Involuntary Movement

• Reflexes are fast, predictable, automatic responses to changes in the environment (Tortora & Derrickson, 2008)

–Cranial reflexes; blinking

–Autonomic (visceral) reflexes; heart rate

– Somatic reflexes; stretch reflex in skeletal muscle

• The pathway followed by nerve impulses that produce a reflex is a reflex arc (Nolte, 2008)

Reflex Arc

• A reflex arc includes five functional components;

1. Sensory receptor

– Dendrite of sensory neuron serves as sensory receptor and responds to stimulus

2. Sensory neuron

– The nerve impulse travels along the axon of the sensory neuron to the axon terminal in the gray matter of the spinal cord

(Tortora & Derrickson, 2008)

Reflex Arc

3. Integrating centre

– Integration occurs in the gray matter of the CNS

– A simple reflex has a single synapse between a sensory neuron and a lower motor neuron, known as;

• Monosynaptic Reflex Arc

– A reflex with more than two types of neurons (sensory, inter- and motor neuron)and more than one synapse is known as;

• Polysynaptic Reflex Arc

(Tortora & Derrickson, 2008)

Reflex Arc

4. Motor Neuron

– Impulses triggered by the integrating centre travel along a lower motor neuron to the part of the body that will respond

5. Effector

– the part of the body that responds to the motor nerve impulse is the effector.

– Its action is called a reflex

(Tortora & Derrickson, 2008)

Reflex Arc

Reflexes

• Reflexes enable the body to make extremely rapid adjustments to maintain homeostasis (Nolte, 2008)

• Reflexes are normally predictable and can be used as a diagnostic tool for the nervous system (Tortora & Derrickson, 2008)

• There are two important somatic spinal reflexes;

– Stretch reflex

– Tendon reflex

The Stretch Reflex

• Muscle spindles responsible for stretch reflex monitor muscle length

• If a muscle spindle senses over-stretching of muscle fibres, it sends a message to CNS and causes muscle contraction (& antagonist relaxation)

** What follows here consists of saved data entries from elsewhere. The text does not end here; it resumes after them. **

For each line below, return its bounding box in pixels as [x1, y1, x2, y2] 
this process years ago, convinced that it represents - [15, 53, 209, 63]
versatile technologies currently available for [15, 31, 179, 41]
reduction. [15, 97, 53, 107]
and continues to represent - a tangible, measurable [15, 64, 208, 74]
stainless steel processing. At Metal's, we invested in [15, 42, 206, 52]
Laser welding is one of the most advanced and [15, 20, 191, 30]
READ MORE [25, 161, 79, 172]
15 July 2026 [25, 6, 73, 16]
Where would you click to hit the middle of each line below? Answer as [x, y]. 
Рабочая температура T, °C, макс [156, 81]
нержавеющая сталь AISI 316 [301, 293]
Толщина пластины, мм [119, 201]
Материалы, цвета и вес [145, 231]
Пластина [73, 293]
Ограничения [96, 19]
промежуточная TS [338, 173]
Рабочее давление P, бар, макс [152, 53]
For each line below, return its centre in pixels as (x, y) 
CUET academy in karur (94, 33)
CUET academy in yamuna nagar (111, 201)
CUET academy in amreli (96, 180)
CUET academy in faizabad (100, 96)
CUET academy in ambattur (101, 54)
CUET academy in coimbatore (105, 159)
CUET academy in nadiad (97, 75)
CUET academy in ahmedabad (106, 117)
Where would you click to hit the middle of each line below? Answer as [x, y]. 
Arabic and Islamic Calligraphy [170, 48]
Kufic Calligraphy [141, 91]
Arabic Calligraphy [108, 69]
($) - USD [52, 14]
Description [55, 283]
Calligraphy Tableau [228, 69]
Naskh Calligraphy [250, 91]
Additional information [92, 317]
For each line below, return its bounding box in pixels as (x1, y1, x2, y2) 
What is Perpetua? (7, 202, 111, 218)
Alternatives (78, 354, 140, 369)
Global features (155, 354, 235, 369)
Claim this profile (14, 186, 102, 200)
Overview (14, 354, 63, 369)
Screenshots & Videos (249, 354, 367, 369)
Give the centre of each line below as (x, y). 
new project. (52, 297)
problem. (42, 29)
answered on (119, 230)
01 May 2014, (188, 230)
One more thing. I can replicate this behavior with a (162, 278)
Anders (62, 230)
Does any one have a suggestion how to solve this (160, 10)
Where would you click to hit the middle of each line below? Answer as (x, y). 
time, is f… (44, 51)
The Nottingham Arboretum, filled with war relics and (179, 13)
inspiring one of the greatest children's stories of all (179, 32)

• The stretch reflex causes muscle contraction in response to muscle stretch

(Tortora & Derrickson, 2008)

The Stretch Reflex • The stretch reflex is a monosynaptic reflex arc

• Muscle spindles are stimulated by stretch in a muscle

• A nerve impulse is transmitted along the sensory neuron to the gray matter

• The sensory neuron synapses with a lower motor neuron in the anterior gray horn

• A nerve impulse travels to the muscle and causes a contraction

(Waugh & Grant, 2006)

Stretch Reflex • The sensory neuron also synapses with an

inhibitory interneuron in the gray matter

• This interneuron synapses with and inhibits a lower motor neuron that normally excites the antagonistic muscles

• When the stretched muscles contract during a stretch reflex, antagonistic muscles that oppose the contraction relax

(Waugh & Grant, 2006)

The Stretch Reflex

The Tendon Reflex

• Golgi tendon organs responsible for tendon reflex monitor muscle tension

• If golgi tendon organ senses increased tension, it sends message to CNS and causes muscle relaxation (& antagonist contraction)

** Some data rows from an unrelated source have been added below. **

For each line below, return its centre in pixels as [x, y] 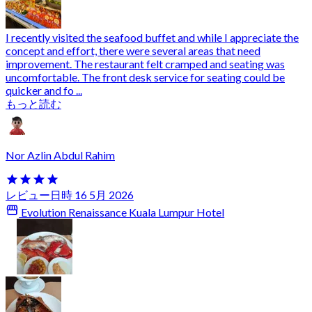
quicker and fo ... [44, 90]
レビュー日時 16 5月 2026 [70, 194]
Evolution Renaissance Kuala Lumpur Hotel [122, 212]
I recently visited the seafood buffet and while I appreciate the [152, 37]
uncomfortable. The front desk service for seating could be [145, 77]
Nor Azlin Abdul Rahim [60, 155]
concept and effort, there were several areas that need [133, 50]
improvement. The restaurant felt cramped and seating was [145, 63]
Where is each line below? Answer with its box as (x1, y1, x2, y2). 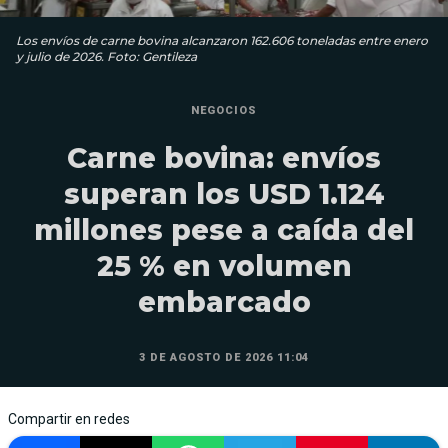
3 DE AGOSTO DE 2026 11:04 (139, 351, 309, 365)
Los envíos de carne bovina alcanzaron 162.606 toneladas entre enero (16, 33, 428, 49)
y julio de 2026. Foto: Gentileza (16, 49, 197, 65)
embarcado (137, 285, 311, 320)
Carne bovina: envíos (67, 141, 381, 176)
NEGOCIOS (191, 104, 257, 118)
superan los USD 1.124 (63, 177, 385, 212)
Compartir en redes (8, 411, 130, 428)
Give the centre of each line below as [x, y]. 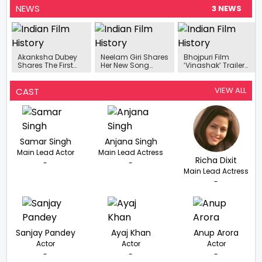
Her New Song [125, 65]
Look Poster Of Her [48, 73]
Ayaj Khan [131, 233]
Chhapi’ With [123, 82]
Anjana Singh [131, 142]
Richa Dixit [216, 160]
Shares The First [45, 65]
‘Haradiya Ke [123, 73]
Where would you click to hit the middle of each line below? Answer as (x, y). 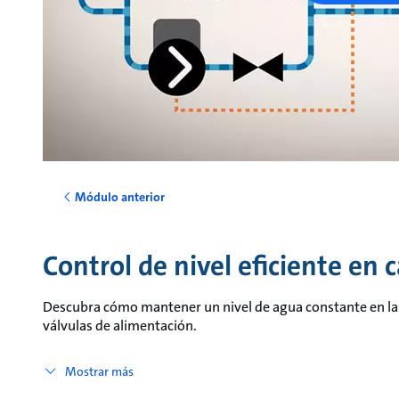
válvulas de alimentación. (120, 325)
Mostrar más (99, 371)
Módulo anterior (120, 196)
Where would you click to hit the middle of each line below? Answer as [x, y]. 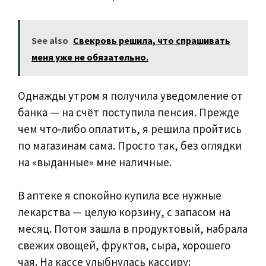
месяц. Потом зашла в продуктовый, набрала [133, 229]
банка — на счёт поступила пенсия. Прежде [129, 112]
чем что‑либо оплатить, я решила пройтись [130, 129]
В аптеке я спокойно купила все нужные [120, 196]
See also [50, 40]
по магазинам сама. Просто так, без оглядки [130, 145]
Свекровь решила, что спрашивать [152, 40]
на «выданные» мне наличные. [95, 162]

• The tendon reflex causes muscle relaxation in response to muscle tension

(Tortora & Derrickson, 2008)

The Tendon Reflex • The tendon reflex is a polysynaptic reflex arc

• Golgi tendon organs are stimulated by tension in a tendon (Waugh & Grant, 2006)

• A nerve impulse is transmitted along the sensory neuron to the gray matter

• The sensory neuron activates an inhibitory interneuron that synapses with a lower motor neuron in the anterior gray horn

• This inhibits the motor neuron, which generates fewer impulses

• The muscle attached to the same tendon relaxes and relieves excess tension (Tortora & Derrickson, 2008)

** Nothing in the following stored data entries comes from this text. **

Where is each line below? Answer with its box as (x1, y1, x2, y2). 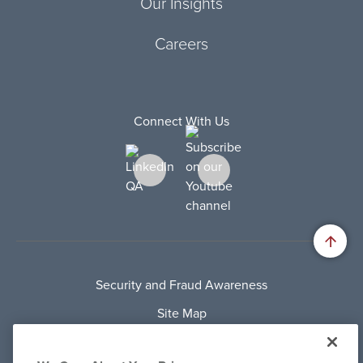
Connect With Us (134, 113, 229, 130)
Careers (155, 36, 208, 53)
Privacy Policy (143, 334, 220, 350)
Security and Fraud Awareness (96, 277, 267, 293)
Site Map (156, 305, 207, 322)
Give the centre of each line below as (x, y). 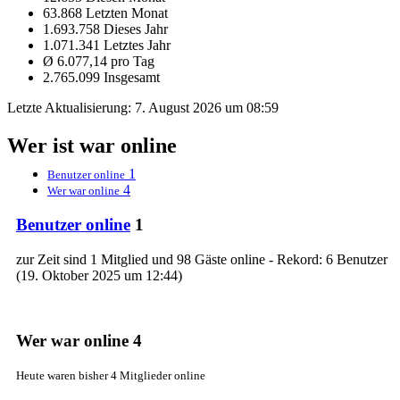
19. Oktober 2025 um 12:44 (99, 275)
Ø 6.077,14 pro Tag (99, 61)
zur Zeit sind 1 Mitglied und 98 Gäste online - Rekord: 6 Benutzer (202, 259)
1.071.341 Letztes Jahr (107, 45)
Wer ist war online (92, 145)
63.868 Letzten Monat (105, 12)
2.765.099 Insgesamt (101, 77)
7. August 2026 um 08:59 (207, 107)
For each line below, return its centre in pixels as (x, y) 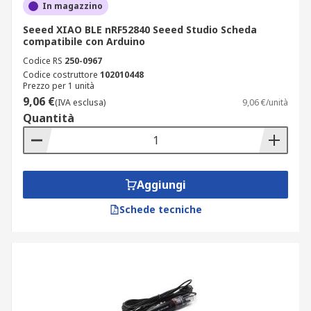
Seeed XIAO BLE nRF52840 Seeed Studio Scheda (140, 30)
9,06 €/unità (265, 102)
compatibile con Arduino (84, 41)
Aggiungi (161, 185)
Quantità (49, 118)
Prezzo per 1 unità (59, 86)
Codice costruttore (60, 75)
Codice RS (43, 61)

The Tendon Reflex • The sensory neuron also synapses with an

excitatory interneuron in the gray matter

• This interneuron synapses with a lower motor neuron controlling antagonistic muscles

• The tendon reflex causes relaxation in the muscles attached to the tendon and contraction in the antagonist muscle

(Tortora & Derrickson, 2008)

Tendon Reflex

References

• Tortora, G., Derrickson, B., 2008. Principles of Anatomy and Physiology. 12th Edition. John Wiley & Sons

• Waugh, A., Grant, A, 2006. Ross and Wilson: Anatomy and Physiology in Health and Illness. 10th Edition. Churchill Livingstone

• Nolte, J., 2008. The Human Brain: An introduction to it’s functional anatomy. 6th Edition. Mosby Inc.